Collected data:
****************************************

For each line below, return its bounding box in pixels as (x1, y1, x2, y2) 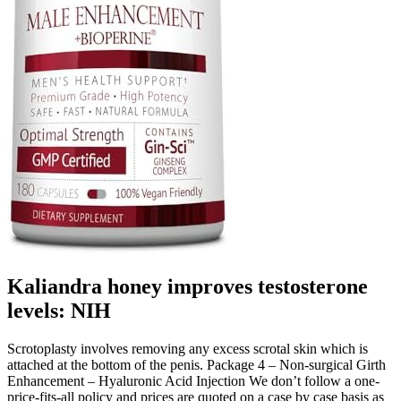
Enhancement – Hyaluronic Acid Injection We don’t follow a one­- (7, 372, 380, 388)
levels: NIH (7, 299, 111, 323)
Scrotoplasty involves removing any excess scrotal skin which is (7, 340, 368, 356)
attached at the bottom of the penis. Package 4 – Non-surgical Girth (7, 356, 386, 372)
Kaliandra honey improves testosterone (7, 275, 368, 299)
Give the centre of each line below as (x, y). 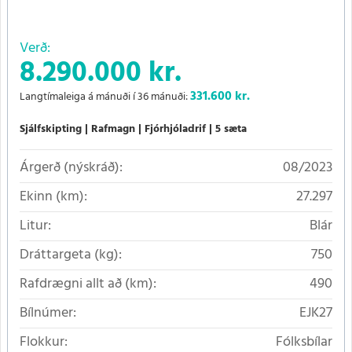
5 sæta (231, 130)
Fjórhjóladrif (175, 130)
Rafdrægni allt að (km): (88, 284)
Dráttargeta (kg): (71, 255)
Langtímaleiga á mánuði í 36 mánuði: (105, 97)
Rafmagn (113, 130)
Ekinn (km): (53, 197)
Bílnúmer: (48, 313)
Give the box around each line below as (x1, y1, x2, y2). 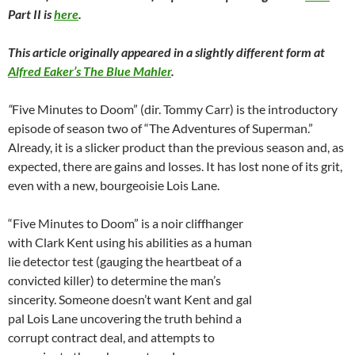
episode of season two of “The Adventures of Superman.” (8, 120, 313, 136)
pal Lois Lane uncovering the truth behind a (8, 311, 242, 326)
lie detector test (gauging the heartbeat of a (8, 254, 242, 269)
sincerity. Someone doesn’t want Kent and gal (8, 292, 252, 307)
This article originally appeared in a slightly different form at (8, 44, 325, 60)
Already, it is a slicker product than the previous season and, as (8, 139, 344, 155)
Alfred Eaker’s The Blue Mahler (8, 63, 171, 79)
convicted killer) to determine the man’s (8, 273, 221, 288)
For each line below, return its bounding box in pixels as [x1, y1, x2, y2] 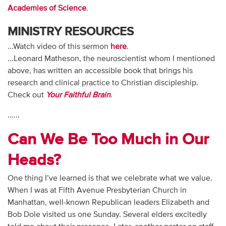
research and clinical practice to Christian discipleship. [7, 79, 198, 88]
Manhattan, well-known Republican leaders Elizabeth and [7, 199, 209, 207]
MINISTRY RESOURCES [7, 26, 134, 38]
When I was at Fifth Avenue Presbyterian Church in [7, 187, 187, 195]
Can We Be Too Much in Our [7, 132, 209, 148]
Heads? [7, 152, 61, 169]
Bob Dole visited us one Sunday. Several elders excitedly [7, 211, 207, 219]
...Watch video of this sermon [7, 43, 110, 51]
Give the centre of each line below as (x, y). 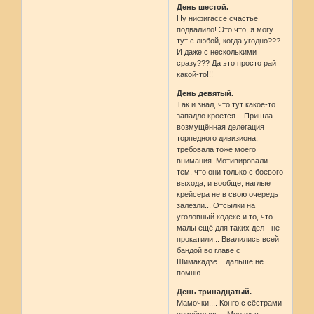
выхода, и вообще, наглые (224, 183)
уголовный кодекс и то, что (225, 217)
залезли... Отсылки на (216, 206)
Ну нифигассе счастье (218, 19)
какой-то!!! (195, 75)
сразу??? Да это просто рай (227, 63)
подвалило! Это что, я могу (225, 30)
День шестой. (203, 7)
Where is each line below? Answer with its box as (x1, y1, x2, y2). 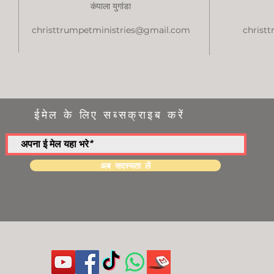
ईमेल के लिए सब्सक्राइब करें (34, 109, 185, 121)
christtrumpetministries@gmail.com (31, 24, 190, 35)
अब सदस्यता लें (100, 159, 150, 171)
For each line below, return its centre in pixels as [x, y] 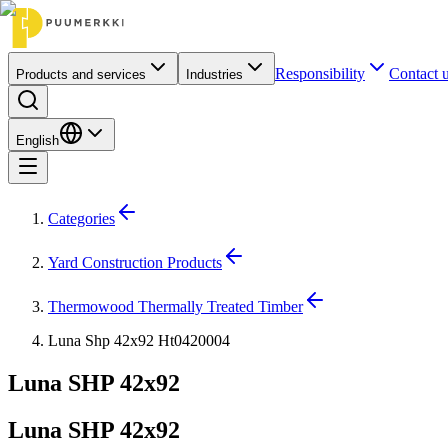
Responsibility [320, 73]
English [37, 140]
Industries [214, 74]
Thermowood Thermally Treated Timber [175, 306]
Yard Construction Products [135, 262]
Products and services [81, 74]
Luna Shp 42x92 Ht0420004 [139, 340]
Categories [81, 218]
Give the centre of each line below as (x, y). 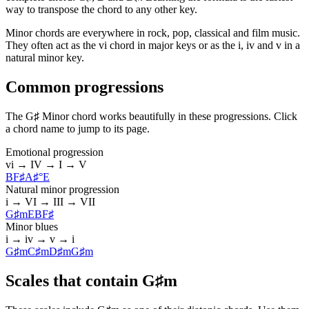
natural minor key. (45, 58)
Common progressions (84, 87)
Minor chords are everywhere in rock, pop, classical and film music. (153, 33)
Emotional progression (54, 152)
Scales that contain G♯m (91, 281)
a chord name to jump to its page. (78, 129)
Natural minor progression (62, 190)
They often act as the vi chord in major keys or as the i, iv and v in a (153, 46)
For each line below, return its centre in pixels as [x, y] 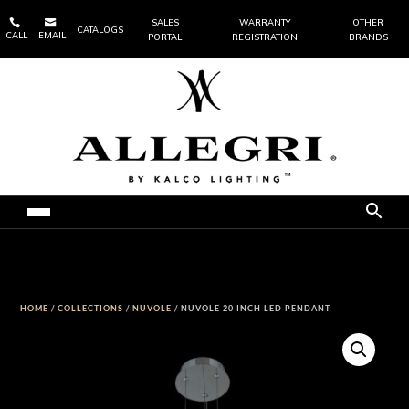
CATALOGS [100, 30]
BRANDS [368, 37]
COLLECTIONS [91, 308]
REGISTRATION [264, 37]
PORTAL [165, 37]
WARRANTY [264, 22]
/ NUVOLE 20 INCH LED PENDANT [252, 308]
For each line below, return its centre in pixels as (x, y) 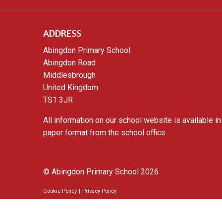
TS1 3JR (58, 100)
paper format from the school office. (105, 133)
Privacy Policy (99, 191)
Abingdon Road (69, 63)
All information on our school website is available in (132, 120)
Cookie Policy (60, 191)
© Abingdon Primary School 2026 (101, 171)
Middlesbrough (69, 75)
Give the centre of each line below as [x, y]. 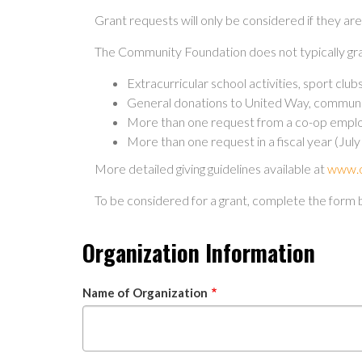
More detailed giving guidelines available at [211, 168]
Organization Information [199, 252]
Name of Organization [145, 292]
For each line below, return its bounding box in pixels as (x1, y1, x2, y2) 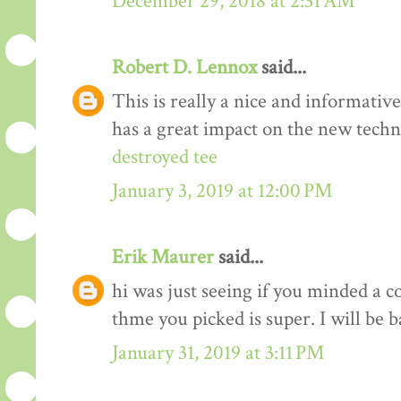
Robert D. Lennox (112, 54, 257, 81)
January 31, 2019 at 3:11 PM (112, 339, 324, 366)
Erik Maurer (112, 243, 214, 270)
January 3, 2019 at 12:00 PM (112, 177, 332, 204)
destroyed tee (112, 143, 218, 170)
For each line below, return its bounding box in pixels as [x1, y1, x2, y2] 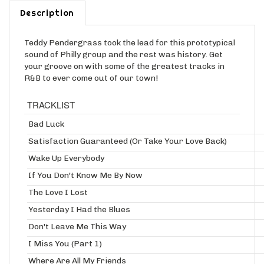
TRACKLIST [27, 99, 75, 112]
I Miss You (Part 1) [28, 239, 102, 250]
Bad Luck [28, 120, 64, 130]
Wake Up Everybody [28, 154, 104, 164]
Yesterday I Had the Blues [28, 205, 130, 216]
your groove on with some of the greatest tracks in [24, 62, 225, 72]
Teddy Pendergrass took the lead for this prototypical [24, 38, 235, 49]
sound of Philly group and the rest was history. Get [24, 50, 223, 61]

****************************************

- **Task requirements**
Lines above with the string "January" need to be found and copied.

- **Answer area**
January 31, 2019 at 3:11 PM (112, 339, 324, 366)
January 3, 2019 at 12:00 PM (112, 177, 332, 204)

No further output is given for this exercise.